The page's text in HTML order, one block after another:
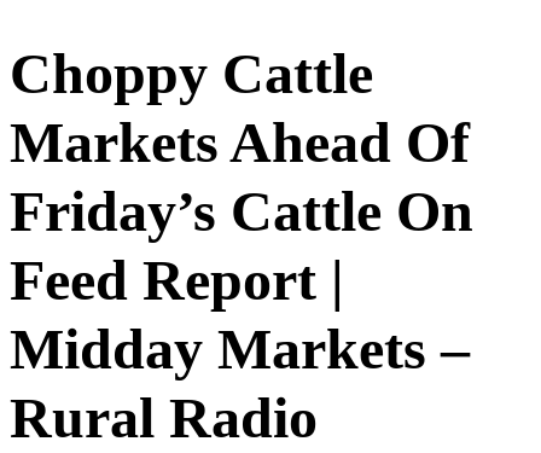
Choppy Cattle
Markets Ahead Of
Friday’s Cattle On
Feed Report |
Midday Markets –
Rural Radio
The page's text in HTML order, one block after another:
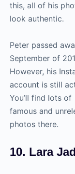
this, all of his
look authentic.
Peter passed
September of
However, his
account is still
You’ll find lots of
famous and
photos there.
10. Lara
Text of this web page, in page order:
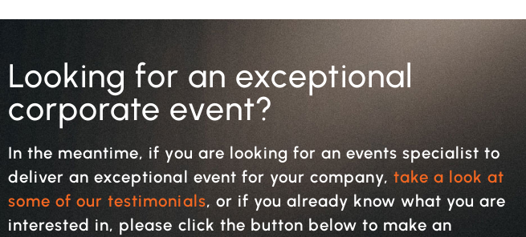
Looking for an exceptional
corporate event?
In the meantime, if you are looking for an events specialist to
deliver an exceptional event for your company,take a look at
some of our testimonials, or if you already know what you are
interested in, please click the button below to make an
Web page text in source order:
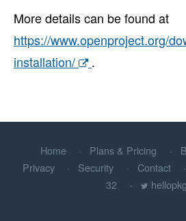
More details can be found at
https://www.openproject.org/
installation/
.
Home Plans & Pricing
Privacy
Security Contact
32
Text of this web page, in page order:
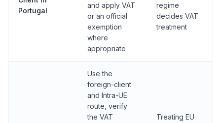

Task instructions:
Write out the material exactly as it stands, omitting every picture.

Expected answer:
The page's text in HTML order, one block after another:
Choppy Cattle
Markets Ahead Of
Friday’s Cattle On
Feed Report |
Midday Markets –
Rural Radio
The page's text in HTML order, one block after another:
this, all of his
look authentic.
Peter passed
September of
However, his
account is still
You’ll find lots of
famous and
photos there.
10. Lara
Text of this web page, in page order:
Looking for an exceptional
corporate event?
In the meantime, if you are looking for an events specialist to
deliver an exceptional event for your company,take a look at
some of our testimonials, or if you already know what you are
interested in, please click the button below to make an
Web page text in source order:
More details can be found at
https://www.openproject.org/
installation/
.
Home Plans & Pricing
Privacy
Security Contact
32
Text of this web page, in page order:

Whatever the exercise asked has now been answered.